** Exercise objective **
Once the line containing "中型車 2024/2/19" is found in the entries below, reproduce it and every line after it, stopping at and including the line containing "qualche tortellino nella"; reproduce nothing else, and keep each line exact.
* * *
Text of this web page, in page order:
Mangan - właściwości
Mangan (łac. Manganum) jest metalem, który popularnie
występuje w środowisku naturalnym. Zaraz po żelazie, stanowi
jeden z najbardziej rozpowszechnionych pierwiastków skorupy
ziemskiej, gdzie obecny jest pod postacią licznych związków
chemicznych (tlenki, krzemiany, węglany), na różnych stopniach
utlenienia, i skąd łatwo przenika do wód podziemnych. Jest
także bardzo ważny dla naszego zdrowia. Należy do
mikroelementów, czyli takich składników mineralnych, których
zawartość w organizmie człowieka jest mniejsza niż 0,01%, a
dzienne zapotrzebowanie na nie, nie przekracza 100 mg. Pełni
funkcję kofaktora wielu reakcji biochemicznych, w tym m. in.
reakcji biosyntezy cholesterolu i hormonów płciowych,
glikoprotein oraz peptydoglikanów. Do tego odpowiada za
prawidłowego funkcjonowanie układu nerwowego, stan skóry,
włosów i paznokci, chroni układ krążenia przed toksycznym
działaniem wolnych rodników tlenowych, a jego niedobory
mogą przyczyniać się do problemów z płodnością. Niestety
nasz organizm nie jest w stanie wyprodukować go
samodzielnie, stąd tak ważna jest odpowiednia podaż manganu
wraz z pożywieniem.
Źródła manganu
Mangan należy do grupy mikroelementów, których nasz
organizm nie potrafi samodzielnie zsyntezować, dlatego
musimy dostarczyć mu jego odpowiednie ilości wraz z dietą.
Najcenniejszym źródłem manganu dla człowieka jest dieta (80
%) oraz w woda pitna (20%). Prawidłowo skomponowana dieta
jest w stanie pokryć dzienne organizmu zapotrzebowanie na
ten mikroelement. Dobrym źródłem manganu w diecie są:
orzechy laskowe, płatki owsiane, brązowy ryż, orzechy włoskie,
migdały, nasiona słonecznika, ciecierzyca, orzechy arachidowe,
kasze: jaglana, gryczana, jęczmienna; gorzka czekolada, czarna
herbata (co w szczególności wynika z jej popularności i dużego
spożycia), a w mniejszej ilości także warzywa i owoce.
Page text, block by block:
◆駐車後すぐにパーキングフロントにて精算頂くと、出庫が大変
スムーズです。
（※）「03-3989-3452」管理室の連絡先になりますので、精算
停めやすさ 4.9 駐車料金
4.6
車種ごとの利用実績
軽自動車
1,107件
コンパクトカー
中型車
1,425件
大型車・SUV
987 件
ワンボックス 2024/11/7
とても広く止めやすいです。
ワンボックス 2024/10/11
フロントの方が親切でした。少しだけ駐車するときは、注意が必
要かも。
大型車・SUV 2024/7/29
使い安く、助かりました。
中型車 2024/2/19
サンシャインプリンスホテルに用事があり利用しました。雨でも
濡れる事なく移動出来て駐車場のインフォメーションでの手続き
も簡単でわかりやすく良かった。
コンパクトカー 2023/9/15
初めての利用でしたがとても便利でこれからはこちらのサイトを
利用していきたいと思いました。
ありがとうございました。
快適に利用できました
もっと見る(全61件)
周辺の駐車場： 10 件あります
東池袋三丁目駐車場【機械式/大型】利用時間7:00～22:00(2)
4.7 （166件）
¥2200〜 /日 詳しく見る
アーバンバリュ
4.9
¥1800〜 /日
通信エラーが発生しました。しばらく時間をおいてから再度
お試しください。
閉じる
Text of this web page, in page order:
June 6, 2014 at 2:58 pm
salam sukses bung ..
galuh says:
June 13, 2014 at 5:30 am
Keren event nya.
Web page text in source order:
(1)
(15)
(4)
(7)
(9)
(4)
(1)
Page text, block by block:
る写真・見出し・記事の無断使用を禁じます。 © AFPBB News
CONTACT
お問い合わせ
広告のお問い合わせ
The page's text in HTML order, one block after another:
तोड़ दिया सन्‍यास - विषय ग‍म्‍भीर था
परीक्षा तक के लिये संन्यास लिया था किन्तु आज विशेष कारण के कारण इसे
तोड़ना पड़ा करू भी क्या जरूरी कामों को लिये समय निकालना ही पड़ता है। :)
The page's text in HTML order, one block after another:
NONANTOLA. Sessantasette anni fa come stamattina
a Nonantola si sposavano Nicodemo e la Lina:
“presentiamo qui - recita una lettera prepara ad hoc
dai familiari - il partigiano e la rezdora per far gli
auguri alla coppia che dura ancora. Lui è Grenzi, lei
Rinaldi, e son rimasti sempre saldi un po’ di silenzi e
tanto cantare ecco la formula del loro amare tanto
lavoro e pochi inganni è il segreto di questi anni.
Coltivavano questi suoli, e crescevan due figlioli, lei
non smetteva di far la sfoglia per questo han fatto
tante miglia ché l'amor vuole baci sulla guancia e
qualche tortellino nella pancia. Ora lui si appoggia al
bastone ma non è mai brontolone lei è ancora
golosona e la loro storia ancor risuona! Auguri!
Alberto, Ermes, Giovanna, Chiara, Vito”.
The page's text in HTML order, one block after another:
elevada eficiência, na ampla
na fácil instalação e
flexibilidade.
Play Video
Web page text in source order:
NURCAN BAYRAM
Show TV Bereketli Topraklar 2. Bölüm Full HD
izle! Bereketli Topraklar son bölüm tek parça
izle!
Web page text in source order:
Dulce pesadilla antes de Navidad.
* * *
** Task result **
中型車 2024/2/19
サンシャインプリンスホテルに用事があり利用しました。雨でも
濡れる事なく移動出来て駐車場のインフォメーションでの手続き
も簡単でわかりやすく良かった。
コンパクトカー 2023/9/15
初めての利用でしたがとても便利でこれからはこちらのサイトを
利用していきたいと思いました。
ありがとうございました。
快適に利用できました
もっと見る(全61件)
周辺の駐車場： 10 件あります
東池袋三丁目駐車場【機械式/大型】利用時間7:00～22:00(2)
4.7 （166件）
¥2200〜 /日 詳しく見る
アーバンバリュ
4.9
¥1800〜 /日
通信エラーが発生しました。しばらく時間をおいてから再度
お試しください。
閉じる
Text of this web page, in page order:
June 6, 2014 at 2:58 pm
salam sukses bung ..
galuh says:
June 13, 2014 at 5:30 am
Keren event nya.
Web page text in source order:
(1)
(15)
(4)
(7)
(9)
(4)
(1)
Page text, block by block:
る写真・見出し・記事の無断使用を禁じます。 © AFPBB News
CONTACT
お問い合わせ
広告のお問い合わせ
The page's text in HTML order, one block after another:
तोड़ दिया सन्‍यास - विषय ग‍म्‍भीर था
परीक्षा तक के लिये संन्यास लिया था किन्तु आज विशेष कारण के कारण इसे
तोड़ना पड़ा करू भी क्या जरूरी कामों को लिये समय निकालना ही पड़ता है। :)
The page's text in HTML order, one block after another:
NONANTOLA. Sessantasette anni fa come stamattina
a Nonantola si sposavano Nicodemo e la Lina:
“presentiamo qui - recita una lettera prepara ad hoc
dai familiari - il partigiano e la rezdora per far gli
auguri alla coppia che dura ancora. Lui è Grenzi, lei
Rinaldi, e son rimasti sempre saldi un po’ di silenzi e
tanto cantare ecco la formula del loro amare tanto
lavoro e pochi inganni è il segreto di questi anni.
Coltivavano questi suoli, e crescevan due figlioli, lei
non smetteva di far la sfoglia per questo han fatto
tante miglia ché l'amor vuole baci sulla guancia e
qualche tortellino nella pancia. Ora lui si appoggia al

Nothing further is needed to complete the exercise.